[INFORMATION SUPPLIED]

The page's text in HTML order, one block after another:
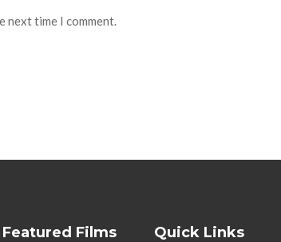
next time I comment.
Featured Films Quick Links
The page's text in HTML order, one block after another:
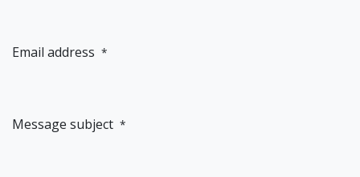
Email address *
Message subject *
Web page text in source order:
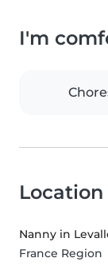
I'm
Location
Nanny in
France Region
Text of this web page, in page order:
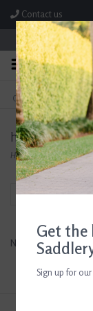
Contact us
Store
FREE
On Orders Over $99*
hydrophane
Home/Brands/
Filter by
No products found...
Get the
Sign up for
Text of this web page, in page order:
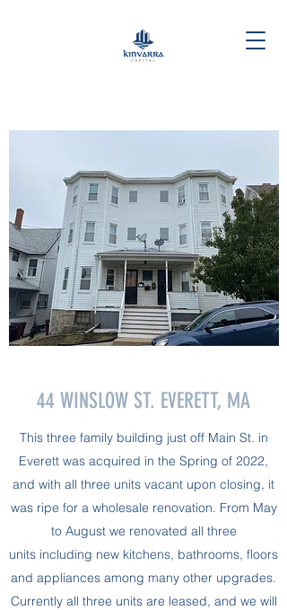
44 WINSLOW ST. EVERETT, MA
This three family building just off Main St. in
Everett was acquired in the Spring of 2022,
and with all three units vacant upon closing, it
was ripe for a wholesale renovation. From May
to August we renovated all three
units including new kitchens, bathrooms, floors
and appliances among many other upgrades.
Currently all three units are leased, and we will

[/INFORMATION SUPPLIED]

Without carrying over any picture, retype the records above word for word.

RESULT OF THE EXERCISE.
The page's text in HTML order, one block after another:
next time I comment.
Featured Films Quick Links
The page's text in HTML order, one block after another:
Email address *
Message subject *
Web page text in source order:
I'm
Location
Nanny in
France Region
Text of this web page, in page order:
Contact us
Store
FREE
On Orders Over $99*
hydrophane
Home/Brands/
Filter by
No products found...
Get the
Sign up for
Text of this web page, in page order:
44 WINSLOW ST. EVERETT, MA
This three family building just off Main St. in
Everett was acquired in the Spring of 2022,
and with all three units vacant upon closing, it
was ripe for a wholesale renovation. From May
to August we renovated all three
units including new kitchens, bathrooms, floors
and appliances among many other upgrades.
Currently all three units are leased, and we will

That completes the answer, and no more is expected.